== To do ==
Your answer should repeat the entries in full, exactly as given, with no pictures.

Recorded data:
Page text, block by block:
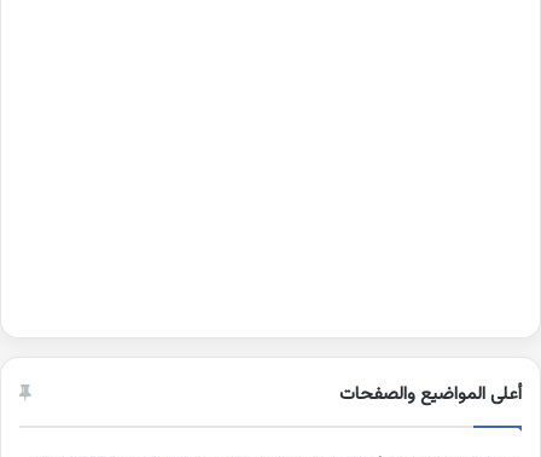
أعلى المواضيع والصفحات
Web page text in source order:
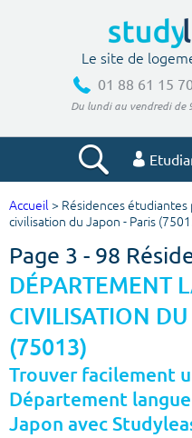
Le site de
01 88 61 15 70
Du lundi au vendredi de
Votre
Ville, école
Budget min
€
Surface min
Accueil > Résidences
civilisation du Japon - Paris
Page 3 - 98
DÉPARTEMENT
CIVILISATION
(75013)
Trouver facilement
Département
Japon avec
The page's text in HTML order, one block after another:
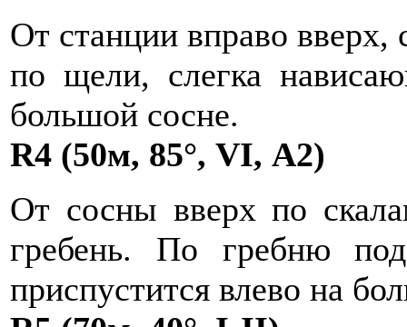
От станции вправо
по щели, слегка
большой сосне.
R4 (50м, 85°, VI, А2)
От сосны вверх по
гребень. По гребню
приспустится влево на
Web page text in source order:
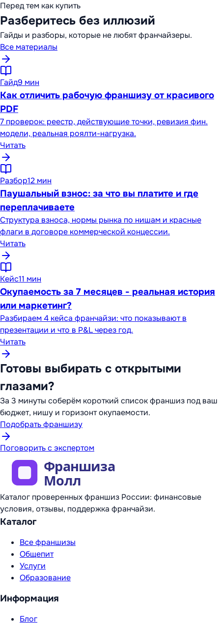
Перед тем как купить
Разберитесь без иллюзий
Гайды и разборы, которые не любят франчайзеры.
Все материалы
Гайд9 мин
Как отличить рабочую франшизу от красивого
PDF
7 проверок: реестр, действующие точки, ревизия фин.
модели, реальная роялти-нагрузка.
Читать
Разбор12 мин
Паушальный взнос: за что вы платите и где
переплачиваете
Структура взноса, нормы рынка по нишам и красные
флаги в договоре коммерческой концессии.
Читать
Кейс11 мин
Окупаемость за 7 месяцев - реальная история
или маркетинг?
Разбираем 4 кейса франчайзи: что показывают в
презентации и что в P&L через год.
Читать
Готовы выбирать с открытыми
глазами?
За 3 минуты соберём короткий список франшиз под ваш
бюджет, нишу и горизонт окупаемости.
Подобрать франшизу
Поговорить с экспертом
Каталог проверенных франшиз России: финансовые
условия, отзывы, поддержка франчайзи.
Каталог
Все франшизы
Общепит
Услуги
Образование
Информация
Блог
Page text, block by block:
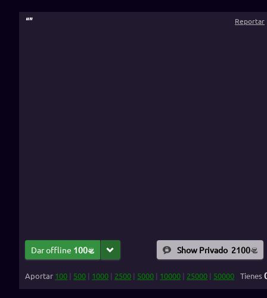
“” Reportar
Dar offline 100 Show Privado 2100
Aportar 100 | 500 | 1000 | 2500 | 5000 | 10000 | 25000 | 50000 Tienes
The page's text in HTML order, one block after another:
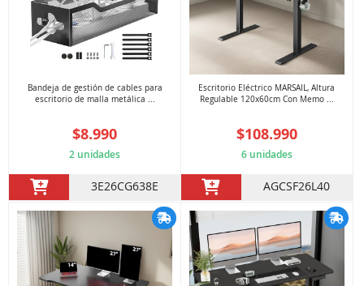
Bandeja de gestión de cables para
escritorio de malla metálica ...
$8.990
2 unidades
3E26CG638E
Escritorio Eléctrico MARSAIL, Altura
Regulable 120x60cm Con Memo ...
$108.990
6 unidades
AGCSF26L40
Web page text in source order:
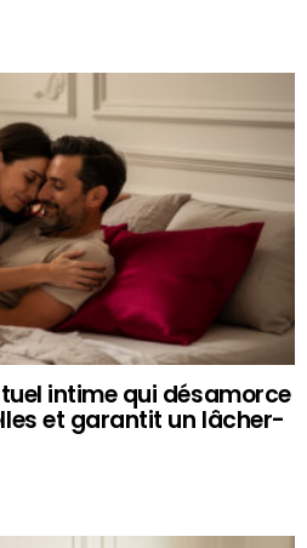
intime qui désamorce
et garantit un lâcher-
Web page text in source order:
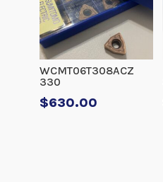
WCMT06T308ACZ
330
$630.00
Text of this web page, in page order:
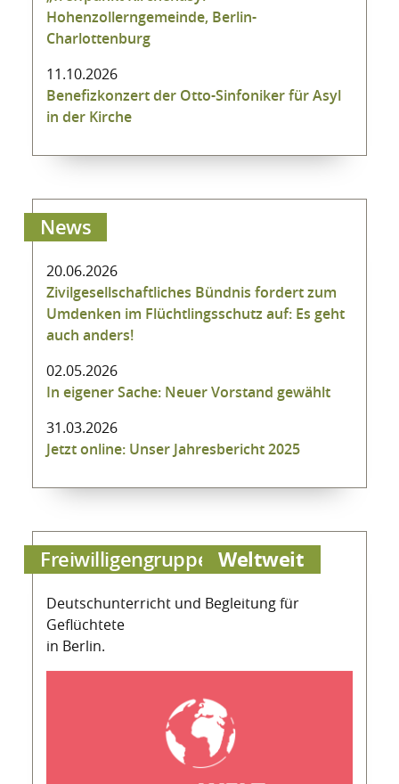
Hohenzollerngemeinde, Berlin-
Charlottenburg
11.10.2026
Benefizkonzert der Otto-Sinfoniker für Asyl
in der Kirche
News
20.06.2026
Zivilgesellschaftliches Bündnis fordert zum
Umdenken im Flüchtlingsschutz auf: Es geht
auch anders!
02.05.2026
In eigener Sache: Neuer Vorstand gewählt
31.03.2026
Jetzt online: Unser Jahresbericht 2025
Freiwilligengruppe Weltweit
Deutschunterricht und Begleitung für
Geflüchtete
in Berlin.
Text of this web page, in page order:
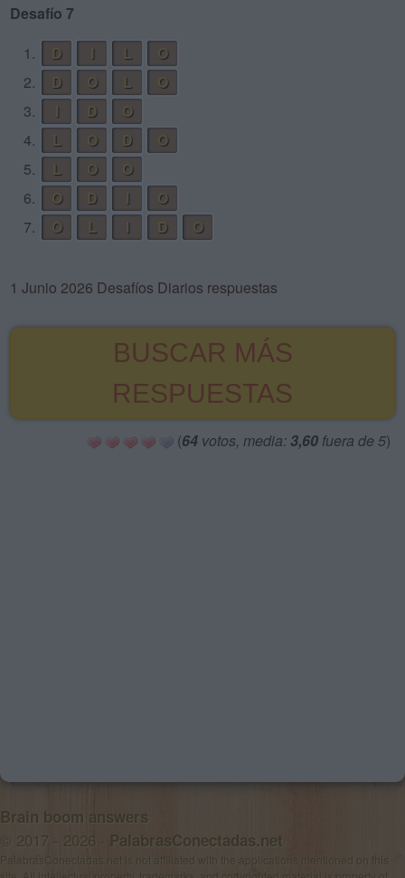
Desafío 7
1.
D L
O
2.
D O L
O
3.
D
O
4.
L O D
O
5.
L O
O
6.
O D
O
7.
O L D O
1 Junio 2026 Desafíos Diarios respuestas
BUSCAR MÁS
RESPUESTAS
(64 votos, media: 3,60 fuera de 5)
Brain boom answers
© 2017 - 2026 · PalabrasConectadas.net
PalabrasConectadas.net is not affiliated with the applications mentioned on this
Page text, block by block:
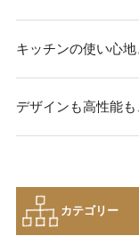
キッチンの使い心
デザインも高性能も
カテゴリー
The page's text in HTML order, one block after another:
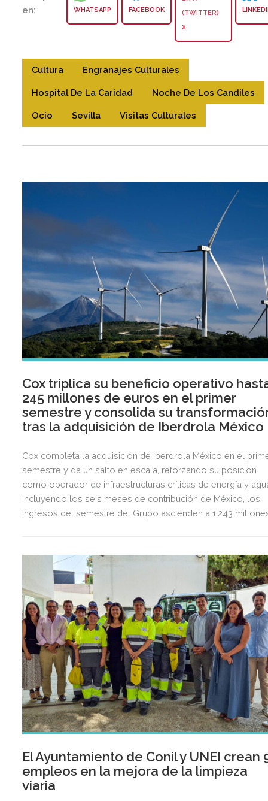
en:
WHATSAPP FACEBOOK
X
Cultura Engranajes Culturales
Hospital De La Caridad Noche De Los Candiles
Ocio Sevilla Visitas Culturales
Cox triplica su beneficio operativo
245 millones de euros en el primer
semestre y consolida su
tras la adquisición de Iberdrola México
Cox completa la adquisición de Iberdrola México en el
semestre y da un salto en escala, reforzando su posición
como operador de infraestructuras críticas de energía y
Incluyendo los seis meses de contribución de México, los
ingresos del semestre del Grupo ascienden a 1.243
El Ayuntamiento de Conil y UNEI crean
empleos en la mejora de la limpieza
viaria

== Task answer ==
Page text, block by block:
أعلى المواضيع والصفحات
Web page text in source order:
Le site de
01 88 61 15 70
Du lundi au vendredi de
Votre
Ville, école
Budget min
€
Surface min
Accueil > Résidences
civilisation du Japon - Paris
Page 3 - 98
DÉPARTEMENT
CIVILISATION
(75013)
Trouver facilement
Département
Japon avec
The page's text in HTML order, one block after another:
От станции вправо
по щели, слегка
большой сосне.
R4 (50м, 85°, VI, А2)
От сосны вверх по
гребень. По гребню
приспустится влево на
Web page text in source order:
Перед тем как купить
Разберитесь без иллюзий
Гайды и разборы, которые не любят франчайзеры.
Все материалы
Гайд9 мин
Как отличить рабочую франшизу от красивого
PDF
7 проверок: реестр, действующие точки, ревизия фин.
модели, реальная роялти-нагрузка.
Читать
Разбор12 мин
Паушальный взнос: за что вы платите и где
переплачиваете
Структура взноса, нормы рынка по нишам и красные
флаги в договоре коммерческой концессии.
Читать
Кейс11 мин
Окупаемость за 7 месяцев - реальная история
или маркетинг?
Разбираем 4 кейса франчайзи: что показывают в
презентации и что в P&L через год.
Читать
Готовы выбирать с открытыми
глазами?
За 3 минуты соберём короткий список франшиз под ваш
бюджет, нишу и горизонт окупаемости.
Подобрать франшизу
Поговорить с экспертом
Каталог проверенных франшиз России: финансовые
условия, отзывы, поддержка франчайзи.
Каталог
Все франшизы
Общепит
Услуги
Образование
Информация
Блог
Page text, block by block:
“” Reportar
Dar offline 100 Show Privado 2100
Aportar 100 | 500 | 1000 | 2500 | 5000 | 10000 | 25000 | 50000 Tienes
The page's text in HTML order, one block after another:
Bandeja de gestión de cables para
escritorio de malla metálica ...
$8.990
2 unidades
3E26CG638E
Escritorio Eléctrico MARSAIL, Altura
Regulable 120x60cm Con Memo ...
$108.990
6 unidades
AGCSF26L40
Web page text in source order:
intime qui désamorce
et garantit un lâcher-
Web page text in source order:
WCMT06T308ACZ
330
$630.00
Text of this web page, in page order:
Hohenzollerngemeinde, Berlin-
Charlottenburg
11.10.2026
Benefizkonzert der Otto-Sinfoniker für Asyl
in der Kirche
News
20.06.2026
Zivilgesellschaftliches Bündnis fordert zum
Umdenken im Flüchtlingsschutz auf: Es geht
auch anders!
02.05.2026
In eigener Sache: Neuer Vorstand gewählt
31.03.2026
Jetzt online: Unser Jahresbericht 2025
Freiwilligengruppe Weltweit
Deutschunterricht und Begleitung für
Geflüchtete
in Berlin.
Text of this web page, in page order:
Desafío 7
1.
D L
O
2.
D O L
O
3.
D
O
4.
L O D
O
5.
L O
O
6.
O D
O
7.
O L D O
1 Junio 2026 Desafíos Diarios respuestas
BUSCAR MÁS
RESPUESTAS
(64 votos, media: 3,60 fuera de 5)
Brain boom answers
© 2017 - 2026 · PalabrasConectadas.net
PalabrasConectadas.net is not affiliated with the applications mentioned on this
Page text, block by block:
キッチンの使い心
デザインも高性能も
カテゴリー
The page's text in HTML order, one block after another:
en:
WHATSAPP FACEBOOK
X
Cultura Engranajes Culturales
Hospital De La Caridad Noche De Los Candiles
Ocio Sevilla Visitas Culturales
Cox triplica su beneficio operativo
245 millones de euros en el primer
semestre y consolida su
tras la adquisición de Iberdrola México
Cox completa la adquisición de Iberdrola México en el
semestre y da un salto en escala, reforzando su posición
como operador de infraestructuras críticas de energía y
Incluyendo los seis meses de contribución de México, los
ingresos del semestre del Grupo ascienden a 1.243
El Ayuntamiento de Conil y UNEI crean
empleos en la mejora de la limpieza
viaria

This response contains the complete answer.